Buracos negros supermassivos têm uma imensa atração gravitacional

ClaudioVentrella / Getty Images

Os buracos negros supermassivos têm uma atração gravitacional tão intensa que dobram a luz ao seu redor, permitindo-nos ver um “eco” do lado que, de outra forma, estaria oculto. Agora vimos ecos de rajadas de raios-X por trás de um buraco negro, confirmando uma previsão da relatividade geral.

A área ao redor de um buraco negro tem três partes principais: o horizonte de eventos, que não é sólido, mas é comumente considerado a superfície do buraco negro, o disco de acreção onde o material se acumula antes de cair e a corona, uma nuvem de partículas superaquecidas do lado de fora o horizonte de eventos. Em alguns buracos negros supermassivos, a corona pode emitir explosões poderosas de raios-X.

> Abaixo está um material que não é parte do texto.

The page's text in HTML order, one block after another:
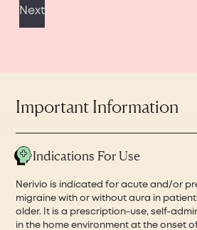
Important Information
Indications For Use
Nerivio is indicated for acute and/or
migraine with or without aura in
older. It is a prescription-use, self-
in the home environment at the onset
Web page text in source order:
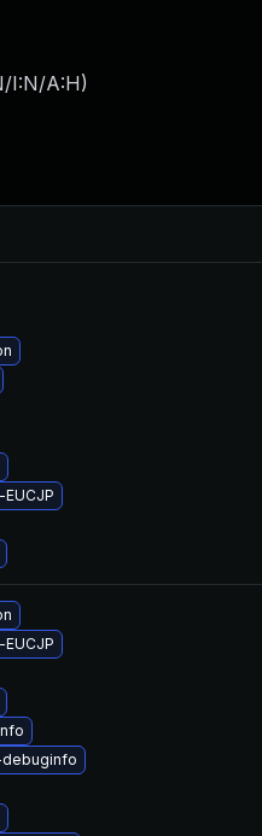
I:N/A:H)
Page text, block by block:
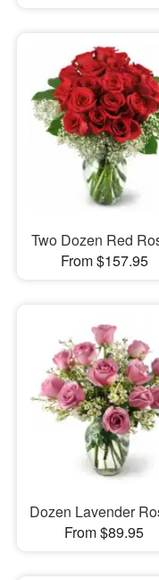
Two Dozen Red
From $157.95
Dozen Lavender
From $89.95
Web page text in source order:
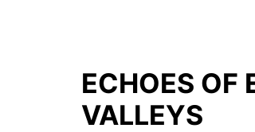
ECHOES OF
VALLEYS
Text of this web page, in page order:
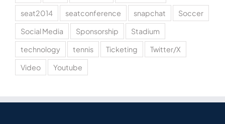
seat2014
seatconference snapchat
Soccer
Social Media
Sponsorship
Stadium
technology
tennis Ticketing
Twitter/X
Video
Youtube
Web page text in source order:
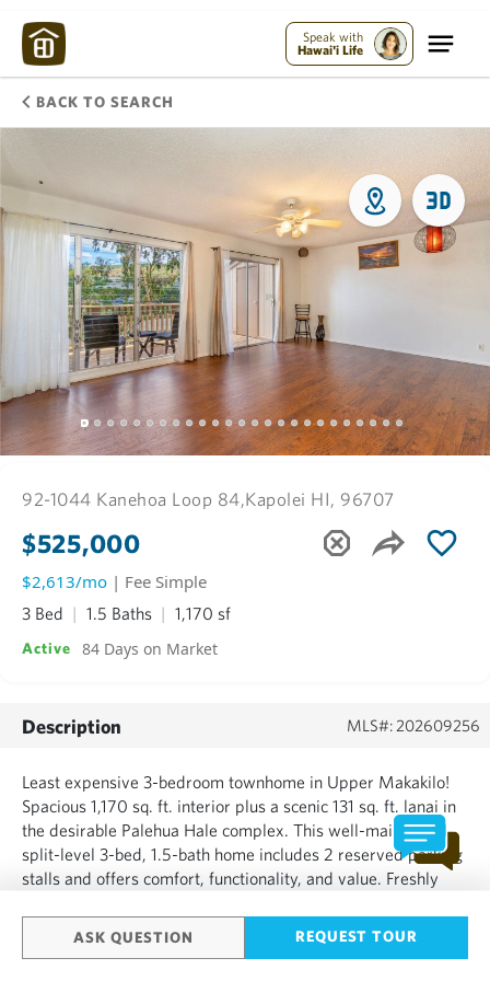
Speak with
Hawai'i Life
BACK TO SEARCH
ASK QUESTION REQUEST TOUR
92-1044 Kanehoa Loop 84,Kapolei HI, 96707
$525,000
$2,613/mo | Fee Simple
3 Bed 1.5 Baths 1,170 sf
Active 84 Days on Market
Description MLS#: 202609256
Least expensive 3-bedroom townhome in Upper Makakilo!
Spacious 1,170 sq. ft. interior plus a scenic 131 sq. ft. lanai in
the desirable Palehua Hale complex. This well-maintained
split-level 3-bed, 1.5-bath home includes 2 reserved parking
stalls and offers comfort, functionality, and value. Freshly
throughout, quality appliances, and ta...

Dan Wilkins, da Universidade de Stanford, na Califórnia, e seus colegas usaram os telescópios de raios-X NuSTAR e XMM-Newton para observar esses flashes de radiação vindos de um buraco negro supermassivo em uma galáxia chamada I Zwicky 1. Eles viram que uma explosão de raios-X às vezes era seguido por um segundo flash levemente mais escuro, conforme a radiação ricocheteava no disco de acreção em uma espécie de eco.

Astrônomos já avistaram esses ecos antes, mas esta é a primeira vez que eles foram capazes de ver ecos da área do disco de acreção diretamente atrás de um buraco negro. “Se pensarmos sobre isso ingenuamente, deveria estar escondido de nossa visão, mas por causa da forte gravidade do buraco negro, esses ecos estão sendo curvados para que possamos vê-los”, diz Wilkins.

Isso confirma uma previsão da teoria geral da relatividade de Albert Einstein sobre como a luz deve se comportar sob a influência da gravidade extrema. A capacidade de ver ecos por trás de um buraco negro também pode nos dar uma nova perspectiva sobre como os discos de acreção – que são alguns dos objetos mais brilhantes no céu – funcionam.

“O gás que cai em buracos negros supermassivos desempenha um papel importante no desenvolvimento das galáxias como as vemos hoje”, diz Wilkins. “Portanto, para entender como as galáxias se formam e como chegamos aqui, temos que desenvolver uma compreensão real desses objetos extremos.”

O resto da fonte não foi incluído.